To narrow down the possible causes, I only implemented incoming video in my test.
The doubango gets the pointer to the ByteBuffer from my implementation in Java, like so:
videoFrame = ByteBuffer.allocateDirect(frameSize);
consumer.setConsumeBuffer(videoFrame, frameSize);
The consumer is doubango's own ProxyVideoConsumer which I get from it at construction.
I am not too familiar myself with C++-Debugging, seeing as I'm more experienced with Java and Delphi, but I think I'm confident to say that there seems to happen some kind of heap corruption.
My current assumption is that the JVM's ByteBuffer.allocateDirect(..)-function does not behave correctly when running a 32-bit JVM on a 64-bit machine, but of course I can be mistaken.
It might be interesting to note that in two of about 50 test runs, the video was stable for 5-10 minutes, without any degradation or apparent memory leak. But this "pseudo-randomness" is consistent with my experience with memory allocation issues in Delphi.
I'd be glad if someone could help me, as I've run out of ideas how to get this to run stable.
Regards,
CSp
I think I somewhat solved the problem myself. Apparently when the error occurs, the pBuffer is already freed/invalidated at this point. I traced the error so far, that the sipSession which contains the buffer is being freed by the JVM at random intervals, even if there is still a reference being hold within the JVM.
Putting the garbage collector into debug-mode also didn't reveal much, as it didn't log any intention to dispose any object at this point. Actually the error occurs after only a few seconds, so the GC didn't try to free anything at that point.

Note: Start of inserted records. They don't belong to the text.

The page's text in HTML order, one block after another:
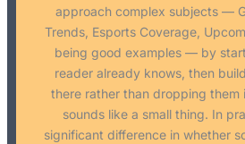
approach complex subjects —
Trends, Esports Coverage,
being good examples — by
reader already knows, then
there rather than dropping them
sounds like a small thing. In
significant difference in whether

I found one instance, where I freed the sipSession prematurely, which reduced the frequency of the error, but all the other disposals have their stack-trace leading to the GC.
I started looking into JNI and from what I understand is that if a problem occurs with the loaded dll, the jvm is possible to terminate on the spot.
I.e. the process can not be protected e.g. like when catching an exception.
So if my understanding is correct, my question is if there is a standard approach/pattern for this situation when using jni.
Or to state it differently, are processes using jni designed in way to avoid these issues?
Or such problems are not expected to occur?
Thank you.
Yes, the JVM will just terminate which is one of the reasons why JNI code is really hard to debug. If you are using C++ code you can use exceptions and then map them to a Java exception which at least gives you some level of security but doesn't help with things like bad memory access etc.
From an architecture point of view I suggest to decouple you code from JNI as much as possible. Create a class / procedure structure that is entirely testable from C++/ C and let the JNI code do only all the conversion stuff. If the JVM then crashes you at least know where you have to look.
The principles are no different from any multi-threaded C application:
Always check all your input thoroughly.
Always free up temporary memory you allocated.
Make sure your functions are re-entrant.
Don't rely on undefined behaviour.
The Java virtual machine offers you no extra protection for your native code, if it fails or is leaking, your VM will fail or leak.
You can have exactly the same spectrum of error handling in a JNI library as in anything else.
You can use try/catch. If you are on Windows, you can use SEH. If you are on Linux, you can call sigaction.
Still, if you mess up and there's a SIGSEGV, your JVM is probably toast whether you try to catch that signal or not.